THE PROBLEM => Only the count is needed. Count the lines below with the word "expected" in them.

──────

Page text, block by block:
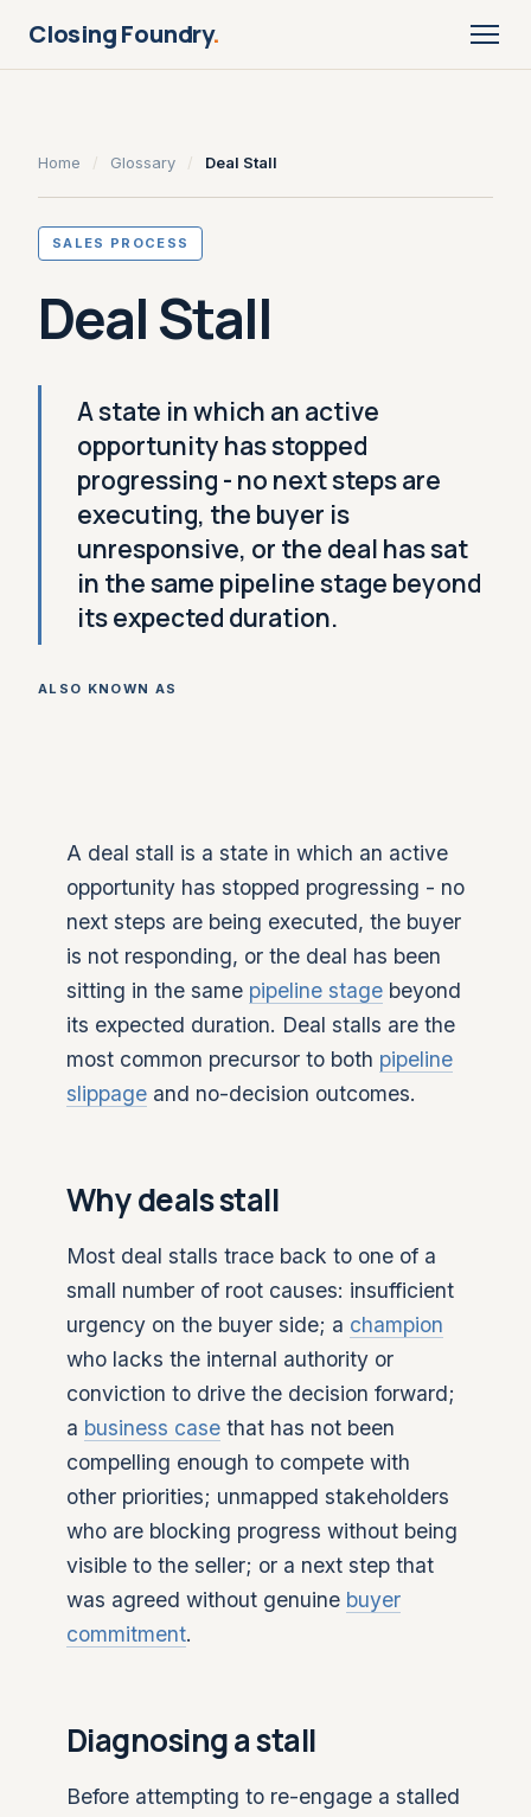
Closing Foundry.
Home / Glossary / Deal Stall
SALES PROCESS
Deal Stall
A state in which an active
opportunity has stopped
progressing - no next steps are
executing, the buyer is
unresponsive, or the deal has sat
in the same pipeline stage beyond
its expected duration.
ALSO KNOWN AS
A deal stall is a state in which an active
opportunity has stopped progressing - no
next steps are being executed, the buyer
is not responding, or the deal has been
sitting in the same pipeline stage beyond
its expected duration. Deal stalls are the
most common precursor to both pipeline
slippage and no-decision outcomes.
Why deals stall
Most deal stalls trace back to one of a
small number of root causes: insufficient
urgency on the buyer side; a champion
who lacks the internal authority or
conviction to drive the decision forward;
a business case that has not been
compelling enough to compete with
other priorities; unmapped stakeholders
who are blocking progress without being
visible to the seller; or a next step that
was agreed without genuine buyer
commitment.
Diagnosing a stall
Before attempting to re-engage a stalled

──────

SOLUTION TO THE PROBLEM => 2